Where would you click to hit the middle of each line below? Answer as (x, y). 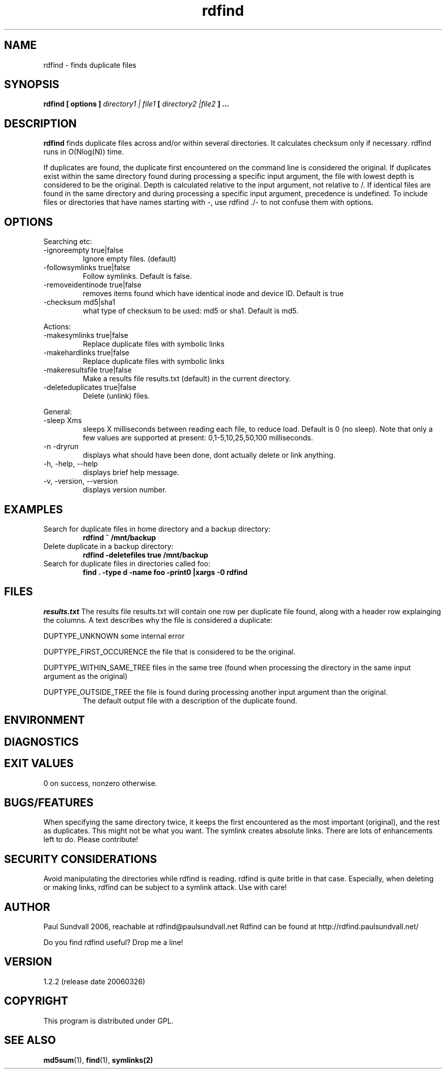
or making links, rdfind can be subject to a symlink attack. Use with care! (165, 887)
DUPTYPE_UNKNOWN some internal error (114, 636)
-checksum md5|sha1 (79, 302)
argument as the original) (86, 676)
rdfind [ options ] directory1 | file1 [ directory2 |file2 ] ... (136, 104)
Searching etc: (68, 242)
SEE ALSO (30, 1040)
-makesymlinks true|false (86, 335)
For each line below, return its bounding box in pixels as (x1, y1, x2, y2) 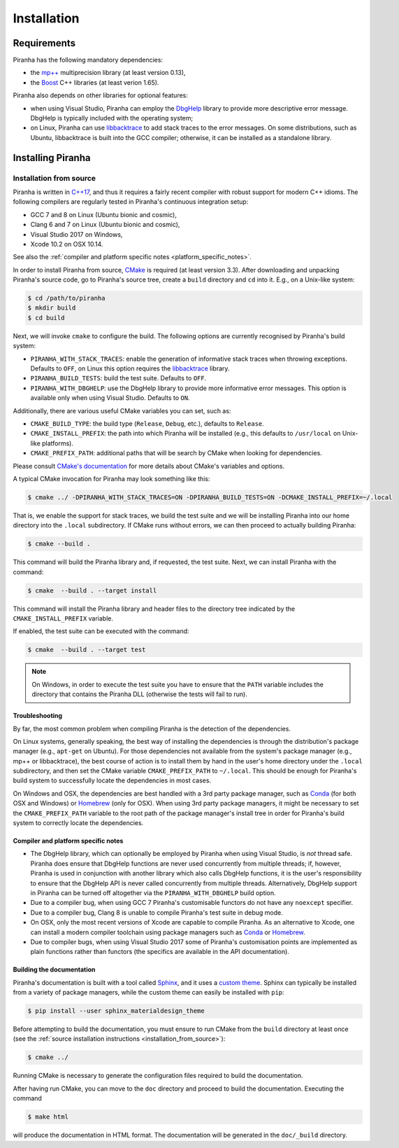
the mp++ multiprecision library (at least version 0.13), (30, 69, 186, 77)
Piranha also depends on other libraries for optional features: (13, 91, 189, 99)
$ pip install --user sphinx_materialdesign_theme (27, 1007, 205, 1015)
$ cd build (27, 314, 65, 321)
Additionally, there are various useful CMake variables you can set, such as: (13, 406, 231, 415)
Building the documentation (13, 965, 96, 974)
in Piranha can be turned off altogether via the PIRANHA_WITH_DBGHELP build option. (30, 888, 276, 897)
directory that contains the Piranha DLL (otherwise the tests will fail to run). (31, 690, 247, 698)
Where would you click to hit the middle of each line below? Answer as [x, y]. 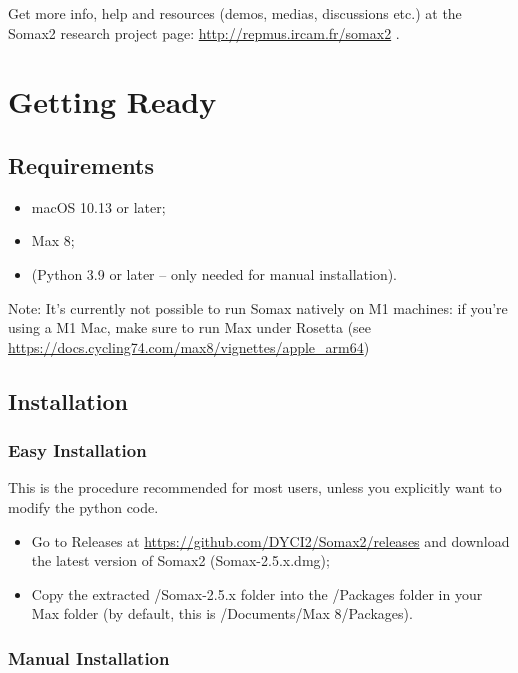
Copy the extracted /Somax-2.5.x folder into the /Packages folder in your [257, 593]
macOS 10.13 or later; [98, 206]
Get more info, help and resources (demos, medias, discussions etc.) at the [235, 13]
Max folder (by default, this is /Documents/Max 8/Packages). [222, 613]
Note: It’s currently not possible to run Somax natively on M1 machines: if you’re [258, 307]
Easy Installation [77, 450]
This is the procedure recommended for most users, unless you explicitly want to [255, 487]
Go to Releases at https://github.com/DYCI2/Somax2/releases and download [270, 540]
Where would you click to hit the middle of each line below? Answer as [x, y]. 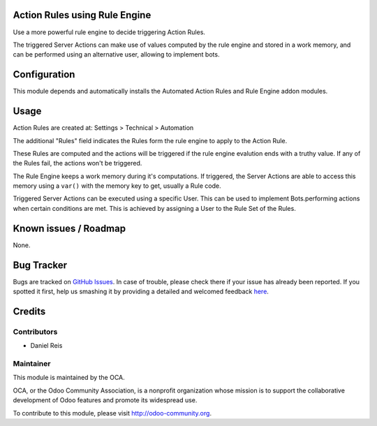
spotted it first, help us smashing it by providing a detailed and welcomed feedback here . [141, 292]
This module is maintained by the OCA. [69, 378]
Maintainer [32, 363]
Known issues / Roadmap [69, 228]
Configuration [44, 74]
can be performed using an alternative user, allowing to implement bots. [116, 54]
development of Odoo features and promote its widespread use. [105, 400]
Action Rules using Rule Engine [82, 15]
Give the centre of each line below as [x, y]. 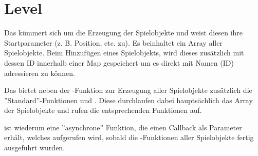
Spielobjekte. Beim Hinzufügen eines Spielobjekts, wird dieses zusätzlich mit [124, 53]
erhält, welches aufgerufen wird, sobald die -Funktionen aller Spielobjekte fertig [129, 137]
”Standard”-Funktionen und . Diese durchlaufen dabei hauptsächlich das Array [128, 100]
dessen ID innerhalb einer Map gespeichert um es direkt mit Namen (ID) [119, 62]
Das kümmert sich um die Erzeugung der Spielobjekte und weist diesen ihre [124, 33]
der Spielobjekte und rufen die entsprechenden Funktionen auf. [103, 110]
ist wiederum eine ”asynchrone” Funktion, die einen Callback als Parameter [123, 127]
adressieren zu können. [40, 73]
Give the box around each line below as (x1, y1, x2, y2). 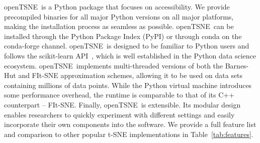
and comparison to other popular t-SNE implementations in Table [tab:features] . (4, 128, 253, 139)
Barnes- (225, 60, 249, 70)
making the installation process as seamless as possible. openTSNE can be (4, 21, 234, 31)
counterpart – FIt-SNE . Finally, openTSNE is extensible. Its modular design (4, 99, 241, 109)
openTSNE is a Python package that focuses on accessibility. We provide (4, 1, 230, 11)
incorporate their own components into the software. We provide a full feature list (4, 119, 256, 129)
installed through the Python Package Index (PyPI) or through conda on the (4, 30, 242, 41)
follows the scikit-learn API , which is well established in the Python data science (4, 50, 256, 60)
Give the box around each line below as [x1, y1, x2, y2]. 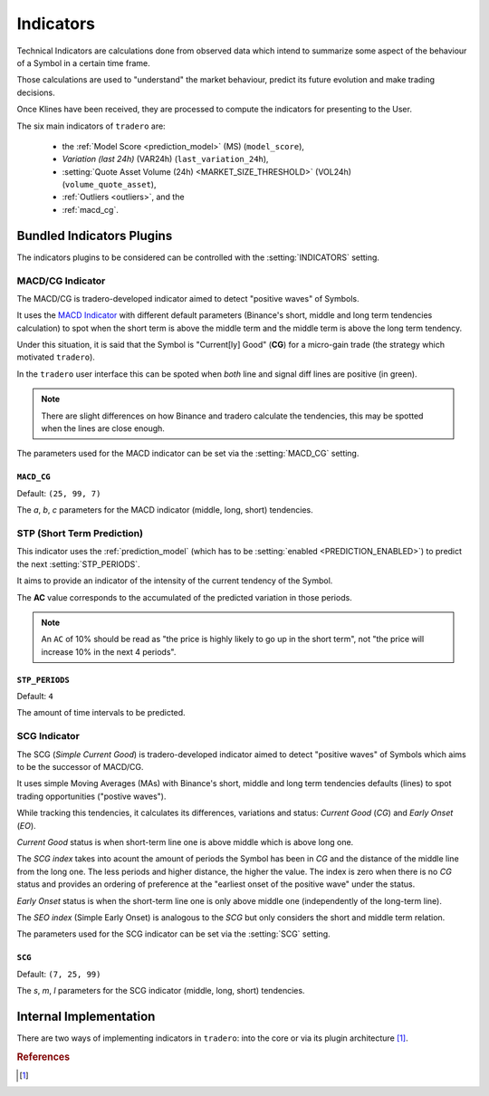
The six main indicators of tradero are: [16, 120, 167, 131]
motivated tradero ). [16, 351, 95, 362]
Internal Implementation [16, 1008, 156, 1024]
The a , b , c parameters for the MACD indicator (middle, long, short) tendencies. [16, 505, 314, 515]
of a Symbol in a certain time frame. [16, 57, 150, 68]
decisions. [16, 87, 55, 98]
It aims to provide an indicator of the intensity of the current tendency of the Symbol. [16, 575, 333, 586]
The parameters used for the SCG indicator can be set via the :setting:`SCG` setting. [16, 928, 331, 939]
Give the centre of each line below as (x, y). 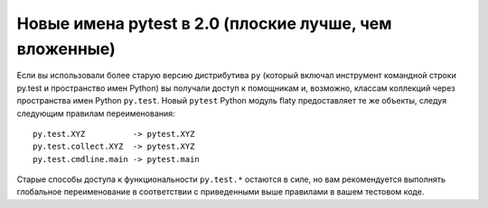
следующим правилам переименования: (96, 113)
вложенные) (66, 49)
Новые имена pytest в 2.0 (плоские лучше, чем (204, 23)
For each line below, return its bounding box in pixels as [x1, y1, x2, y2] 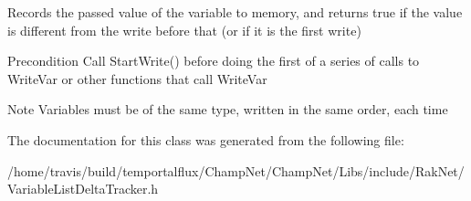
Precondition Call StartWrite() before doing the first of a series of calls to [7, 51, 420, 70]
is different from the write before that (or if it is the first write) [7, 20, 361, 39]
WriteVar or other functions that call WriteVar [7, 69, 267, 88]
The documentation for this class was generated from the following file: [7, 130, 404, 149]
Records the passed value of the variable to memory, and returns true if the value [7, 3, 463, 21]
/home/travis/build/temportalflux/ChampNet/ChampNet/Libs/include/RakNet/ [7, 161, 465, 180]
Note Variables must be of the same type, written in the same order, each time [7, 100, 448, 119]
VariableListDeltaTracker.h [7, 179, 159, 198]
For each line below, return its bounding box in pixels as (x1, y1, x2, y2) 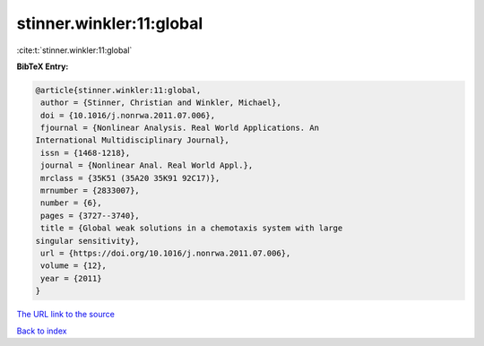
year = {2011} (40, 273, 102, 283)
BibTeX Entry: (16, 61, 69, 72)
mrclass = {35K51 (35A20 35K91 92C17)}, (40, 173, 220, 183)
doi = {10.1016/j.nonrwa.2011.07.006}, (40, 110, 215, 120)
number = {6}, (40, 198, 102, 208)
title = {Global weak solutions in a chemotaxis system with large (40, 223, 343, 233)
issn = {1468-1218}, (40, 148, 131, 158)
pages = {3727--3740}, (40, 211, 141, 221)

Task objective: The expected output is the lines from the line that contains "Note Variables must" through the last line of the material, reproduced exactly, with both ends present and pictures absent.

Task result:
Note Variables must be of the same type, written in the same order, each time [7, 100, 448, 119]
VariableListDeltaTracker.h [7, 179, 159, 198]
For each line below, return its bounding box in pixels as (x1, y1, x2, y2) 
year = {2011} (40, 273, 102, 283)
BibTeX Entry: (16, 61, 69, 72)
mrclass = {35K51 (35A20 35K91 92C17)}, (40, 173, 220, 183)
doi = {10.1016/j.nonrwa.2011.07.006}, (40, 110, 215, 120)
number = {6}, (40, 198, 102, 208)
title = {Global weak solutions in a chemotaxis system with large (40, 223, 343, 233)
issn = {1468-1218}, (40, 148, 131, 158)
pages = {3727--3740}, (40, 211, 141, 221)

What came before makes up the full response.